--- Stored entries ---
↓↓↓

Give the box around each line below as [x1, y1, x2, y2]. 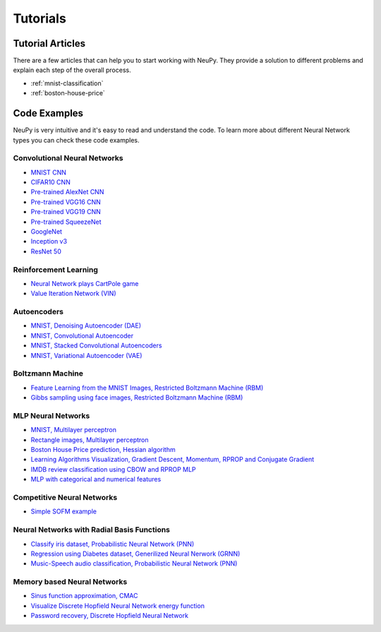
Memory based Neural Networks [13, 577, 128, 587]
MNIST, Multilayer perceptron [30, 426, 116, 434]
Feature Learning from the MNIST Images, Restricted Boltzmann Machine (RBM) [30, 383, 264, 392]
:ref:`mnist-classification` [30, 78, 104, 88]
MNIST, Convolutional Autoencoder [30, 331, 134, 340]
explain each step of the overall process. [13, 66, 131, 74]
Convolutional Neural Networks [13, 153, 123, 163]
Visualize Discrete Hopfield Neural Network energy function [30, 601, 205, 610]
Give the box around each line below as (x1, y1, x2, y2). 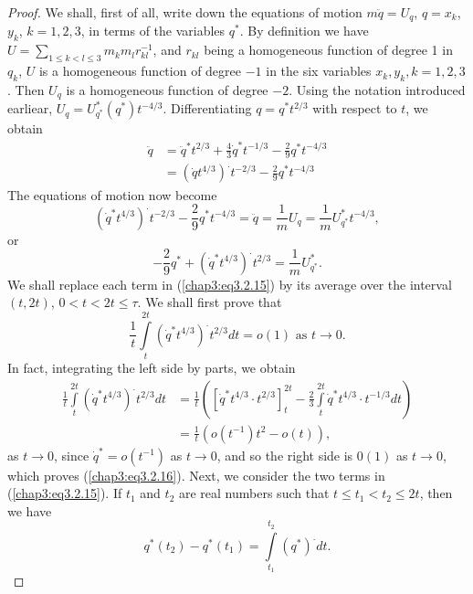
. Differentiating (163, 99, 252, 118)
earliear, (7, 99, 53, 118)
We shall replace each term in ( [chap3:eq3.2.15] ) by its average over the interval (7, 274, 452, 293)
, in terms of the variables (80, 21, 226, 40)
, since (53, 445, 89, 464)
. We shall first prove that (137, 292, 282, 312)
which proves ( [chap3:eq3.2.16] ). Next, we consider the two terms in (7, 465, 385, 484)
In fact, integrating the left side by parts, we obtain (7, 357, 296, 377)
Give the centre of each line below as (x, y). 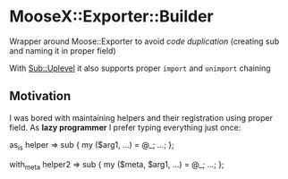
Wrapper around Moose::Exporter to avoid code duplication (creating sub (144, 41)
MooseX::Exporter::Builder (112, 17)
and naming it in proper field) (63, 50)
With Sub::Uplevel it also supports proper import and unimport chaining (140, 68)
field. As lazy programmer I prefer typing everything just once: (125, 127)
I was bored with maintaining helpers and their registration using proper (141, 117)
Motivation (40, 96)
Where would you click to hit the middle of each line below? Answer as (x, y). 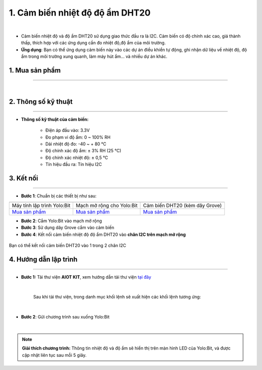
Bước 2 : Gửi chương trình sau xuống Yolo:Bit (65, 317)
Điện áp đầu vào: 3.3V (67, 130)
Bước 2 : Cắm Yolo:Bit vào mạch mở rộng (61, 221)
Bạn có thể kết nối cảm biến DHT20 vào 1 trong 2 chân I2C (67, 246)
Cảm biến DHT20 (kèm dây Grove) (182, 206)
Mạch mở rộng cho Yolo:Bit (107, 206)
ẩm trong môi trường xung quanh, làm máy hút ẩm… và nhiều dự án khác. (94, 56)
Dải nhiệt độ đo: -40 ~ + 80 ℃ (76, 144)
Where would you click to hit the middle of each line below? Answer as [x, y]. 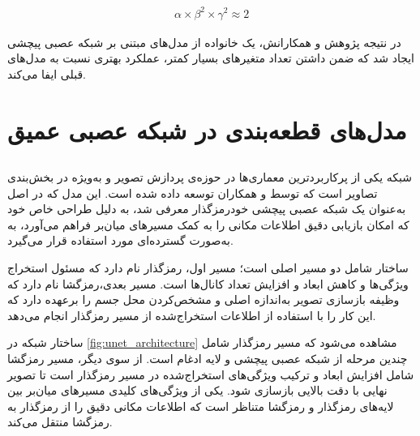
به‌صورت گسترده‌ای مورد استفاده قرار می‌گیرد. [120, 240]
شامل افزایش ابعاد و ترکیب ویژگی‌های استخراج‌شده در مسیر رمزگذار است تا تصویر [211, 374]
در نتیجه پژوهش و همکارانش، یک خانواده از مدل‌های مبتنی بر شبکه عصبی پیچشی [204, 42]
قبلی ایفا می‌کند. [47, 73]
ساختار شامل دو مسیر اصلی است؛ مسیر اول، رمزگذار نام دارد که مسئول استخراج [208, 268]
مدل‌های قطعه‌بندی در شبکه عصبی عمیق [207, 129]
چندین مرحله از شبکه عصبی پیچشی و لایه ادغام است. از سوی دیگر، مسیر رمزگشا [208, 359]
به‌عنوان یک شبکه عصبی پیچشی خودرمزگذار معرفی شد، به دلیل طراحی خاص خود [207, 209]

↑↑↑

Set down, exactly as they appear above, all lines from the one that has "Wrapper around Moose::Exporter" down to the one that has "field. As lazy", including those two and no others.

Wrapper around Moose::Exporter to avoid code duplication (creating sub (144, 41)
MooseX::Exporter::Builder (112, 17)
and naming it in proper field) (63, 50)
With Sub::Uplevel it also supports proper import and unimport chaining (140, 68)
field. As lazy programmer I prefer typing everything just once: (125, 127)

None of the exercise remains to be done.